Ce démoniaque, que le Seigneur guérit en descendant de la montagne, saint Marc dit qu’il était sourd et muet ; saint Matthieu, qu’il était lunatique. Il nous paraît l’image de ces hommes dont il est écrit : « L’insensé est changeant comme la lune » ; de ceux qui, ne demeurant jamais dans le même état, portés tantôt à tels vices et tantôt à tels autres, semblent croître et décroître. Ils sont muets, ne confessant pas la foi ; sourds, n’entendant pas, jusqu’à un certain point, la parole même de la vérité. Ils écument, quand leur sottise les rend sans consistance, comme l’eau. C’est en effet le propre des fous, des malades énervés et des gens hébétés, de laisser échapper de leur bouche l’écume salivaire. Ils grincent des dents, lorsqu’ils sont enflammés par la fureur de la colère ; ils se dessèchent, lorsqu’ils languissent dans la torpeur de l’oisiveté, et ils vivent sans énergie, n’étant soutenus par aucune des forces de la vertu.
Cette parole : « J’ai dit à vos disciples de la chasser, et ils ne l’ont pu », accuse indirectement les Apôtres, quoique l’impossibilité de guérir soit rapportée parfois, non point à la faiblesse de ceux qui sont appelés à procurer la guérison, mais à l’état de la foi en ceux qui demandent à être guéris, le Seigneur ayant prononcé cette parole : « Qu’il te soit fait selon ta foi. » Jésus s’adressant à la foule, s’écria : « O race incrédule, jusqu’à quand serai-je avec vous Jusqu’à quand vous supporterai-je ? » Sa patience n’était ni lassée ni vaincue, car il est plein de bonté et de douceur lui qui, « semblable à l’agneau devant celui qui le tond, n’ouvrit pas la bouche », et n’éclata pas en paroles de colère ; mais, à la façon d’un médecin qui verrait son malade se conduire contrairement à ses prescriptions, le Sauveur semble dire : Jusqu’à quand viendrai-je en ta maison ? jusqu’à quel point perdrai-je les soins de mon art, car j’ordonne une chose et tu en fais une autre ?

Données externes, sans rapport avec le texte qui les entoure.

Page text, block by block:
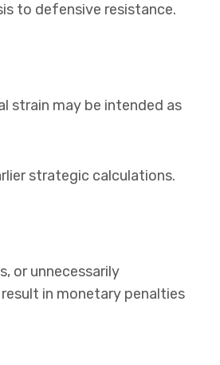
to defensive resistance.
strain may be intended as
strategic calculations.
or unnecessarily
in monetary penalties
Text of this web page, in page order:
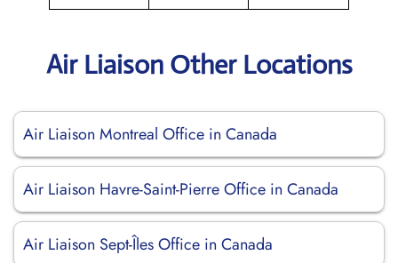
Air Liaison Other Locations
Air Liaison Montreal Office in Canada
Air Liaison Havre-Saint-Pierre Office in Canada
Air Liaison Sept-Îles Office in Canada
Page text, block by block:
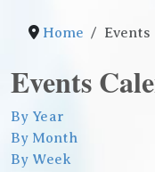
Home Events
Events
By Year
By Month
By Week
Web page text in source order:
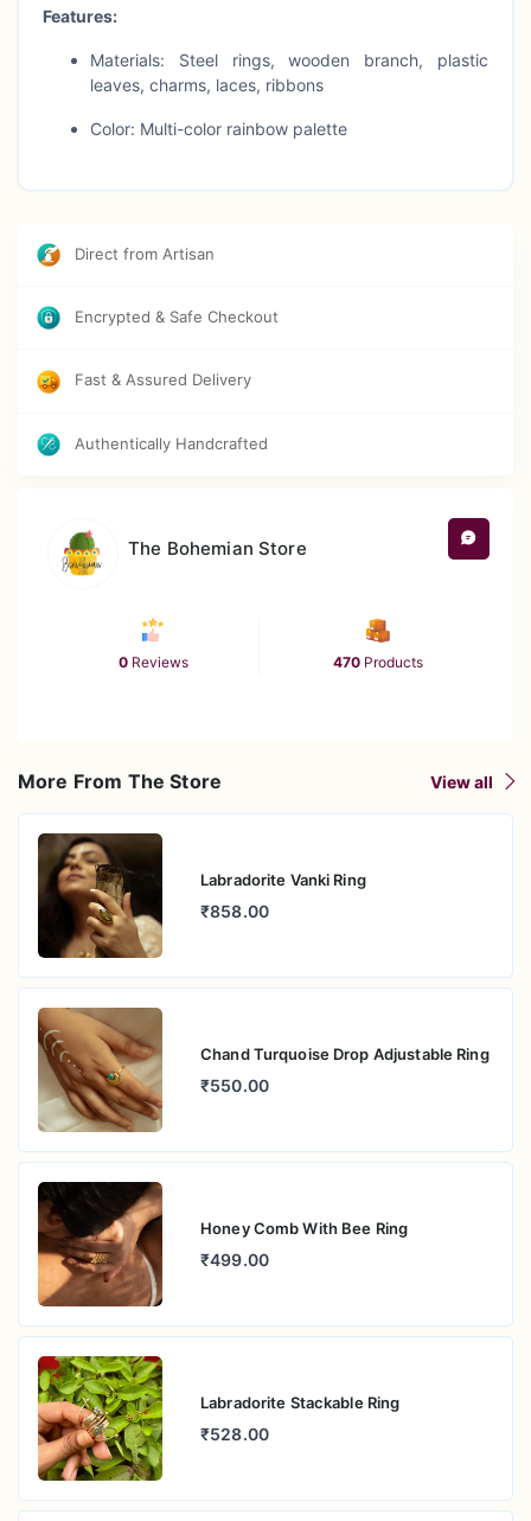
Features:
Materials: Steel rings, wooden branch, plastic
leaves, charms, laces, ribbons
Color: Multi-color rainbow palette
Care Instructions:
immediately.
Direct from Artisan
Encrypted & Safe Checkout
Fast & Assured Delivery
Authentically Handcrafted
The Bohemian Store
0 Reviews 470Products
More From The Store View all
Labradorite Vanki Ring
₹858.00
Chand Turquoise Drop Adjustable Ring
₹550.00
Honey Comb With Bee Ring
₹499.00
Labradorite Stackable Ring
₹528.00
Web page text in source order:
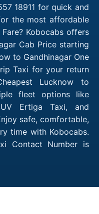
18911 for quick and
the most affordable
Kobocabs offers
Cab Price starting
to Gandhinagar One
Taxi for your return
Lucknow to
fleet options like
Ertiga Taxi, and
safe, comfortable,
time with Kobocabs.
Contact Number is
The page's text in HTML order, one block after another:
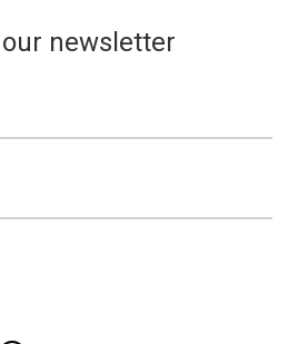
newsletter
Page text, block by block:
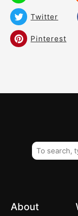
Twitter
Pinterest
About
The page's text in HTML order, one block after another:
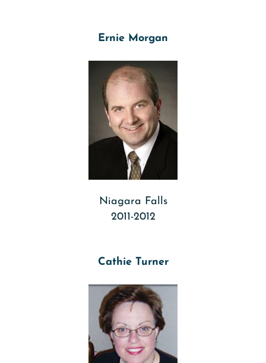
Ernie Morgan
Niagara Falls
2011-2012
Cathie Turner
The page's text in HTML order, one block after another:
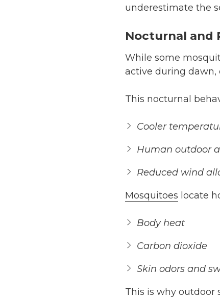
underestimate the
Nocturnal and
While some
active during dawn,
This nocturnal
Cooler
Human outdoor
Reduced wind
Mosquitoes locate
Body heat
Carbon dioxide
Skin odors and
This is why outdoor
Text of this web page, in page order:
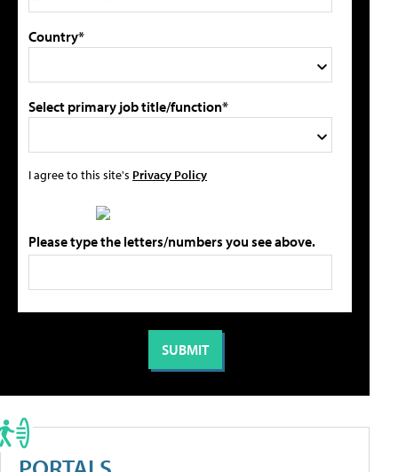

« Il leur dit : Ce genre ne peut se chasser que par la prière et le jeûne. » En instruisant les Apôtres sur la manière dont le démon le plus méchant doit être chassé, Jésus-Christ nous donne à tous une règle de vie, afin que nous sachions que les tentations les plus fortes, provenant soit des esprits immondes, soit des hommes, doivent être vaincues par les jeûnes et les prières, et que la colère du Seigneur aussi, lorsqu’elle s’est allumée pour venger nos crimes, peut être apaisée par ce remède spécial. Or, le jeûne, en un sens général, consiste à s’abstenir non seulement des aliments, mais de tous les plaisirs charnels ; bien plus, à se défendre de toute affection au mal. Pareillement, la prière, en un sens général, ne s’entend pas seulement des paroles par lesquelles nous invoquons la clémence divine, mais aussi de tous les actes que nous accomplissons avec la dévotion de la foi pour servir notre Créateur.
Saint Bède le Vénérable, commentaire de saint Marc, III, 38, leçon des matines.